僕はため息を大きくついてから、首を横に振る。
「エダンのなんて、見なくても分かるだろ……」
「ちょっと真面目になりすぎていたから、崩すのには丁度いいかなあって」
「まぁ、確かにそうだな。あいつは見た瞬間に全てが崩れ去るよ」
「ははは!最強だろ?さて、フレデリカは君が救ってくれたから教訓の舞台はさせていない。ジャックは今クリアしてくれたから、最後にはレオを見ようか」
「ジャックはクリアしたのか?」
「うん。彼にとって辛い舞台だったけどね……村の出来事を舞台に彼に見せたんだ」
「もしかして……ジャックが村の皆から「お前は弱い」と言われたことか?」
村でジャックが女にモテていたのに、村に来た野蛮な男から逃げた瞬間、村の皆から馬鹿にされたことを思い出して言うと、ルシファーは切なげに笑った。
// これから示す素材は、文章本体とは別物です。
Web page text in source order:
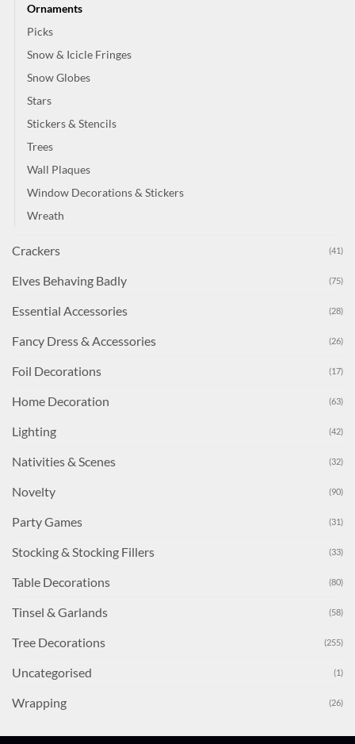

「うん……彼は自分が弱いと思う気持ちを背負ってしまった。自分は女性も守れない弱い男だと思ってしまった……ジャックも一時期は闇の舞台に取り込まれた。村の皆から責められ続けられてしまった……でもそこに、君が来た」
「……僕が?」
「そうだよ。君が故郷の村に帰ったんだ。君は気づかないうちに彼の光の道しるべとして、彼を導いたんだ。彼はエダンのことも慕っているけれど本当は君とも、もっと仲良くなりたいと思ってるんだよ。君が彼の光になったんだ。だからありがとう」
「いや……僕は何もやっていない。どっちかというと導いたのはエダンの方だろ」
僕が直ぐに答えると、ルシファーはフッと笑みを見せた。
「君はジャックに教えたじゃないか。村の外に出ると色んな危険な事があるよって。気づかない内に彼の価値観を壊していったんだよ。ジャックは君のことがずっと羨ましかったんだ。君は1人で村から出て行ったからね」
「まぁあの時は……僕も必死だったからな」
「そうだね。ジャックは村を出る勇気が持てなかったことに、ずっと……自信をなくしていたんだ。自分が悪いと思い込んでしまった。君が先に村を出て先頭として歩くことで、道を示したんだよ。エダンにもだけど、彼は君のことを思っているよ。君はあまりジャックとは話していないけれどね」
「そうだったのか……」
「うん。その気持ちだけ気づいてくれたら良かったんだ。君はレオの方に気にかけているようだったから」
確かに……ジャックとはあまり話していなかった。村に居た時にジャックが女にモテていたから何となく嫌だったし、その気持ちは未だに引きずったままだったのかもしれない。だが今となってはそれすらも幻だ。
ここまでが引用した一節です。